Euro: The ECB policymakers’ threat of unconventional action didn’t manage to push the Euro to lower levels, and the single currency found support at the high of the support band 1.3640 – 1.3680. EURUSD soared 50 pips this morning and is now trading around 1.3800. It mainly came from a Dollar weakness, which pushed the single currency to the high of the 1.3300 – 1.3800 range as the Dollar index is heavily weighted towards the Euro (57.6%).
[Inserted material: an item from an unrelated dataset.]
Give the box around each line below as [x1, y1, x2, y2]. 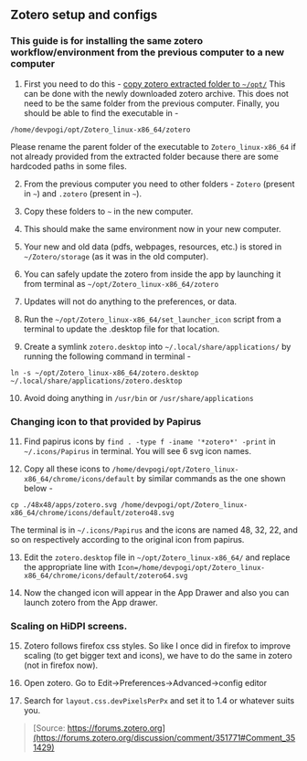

Sterling: After underperforming a bit last week, Cable (Purple bar) surged 100 pips this morning boosted from strong Feb Manufacturing (1.0% MoM vs. 0.3% exp.) and Industrial (0.9% MoM vs. 0.3% exp.) production data. The pair is now trading at 1.6750; the next resistance on the topside stands at 1.6770. The 2-year UK-US yield, one indicator that we like to watch quite a bit (orange line), is up 5 bps since Friday’s low of 0.219%.

CAbrr

(Source: Reuters)

Yen: As expected, the BoJ kept their monetary policy unchanged at the conclusion of its 2-day meeting despite a series of missed indicators (PMI, GDP, Industrial production…). According to BoJ policymakers, the Japanese economy can ‘swallow’ a sales tax hike that started on April 1st without adding more stimulus on the table. As a reminder, the BoJ 2014 Monetary Base Target stands at 270tr Yen (which was decided to be kept steady unanimously overnight) and was double after the central bank introduced its Quantitative Qualitative Monetary Easing (QQME) last year (April 4). However, the policymakers’ decision to increase the monetary base target will depend on the level of the inflation rate which has been constantly rising to higher levels (Overall Nationwide CPI printed at 1.5% in February).

USDJPY is one of the biggest movers, down 2% since Friday high of 104.12. The pair is now trading at 102.20, testing its support band of 102.00 – 102.20. The next support on the downside stands at 101.75.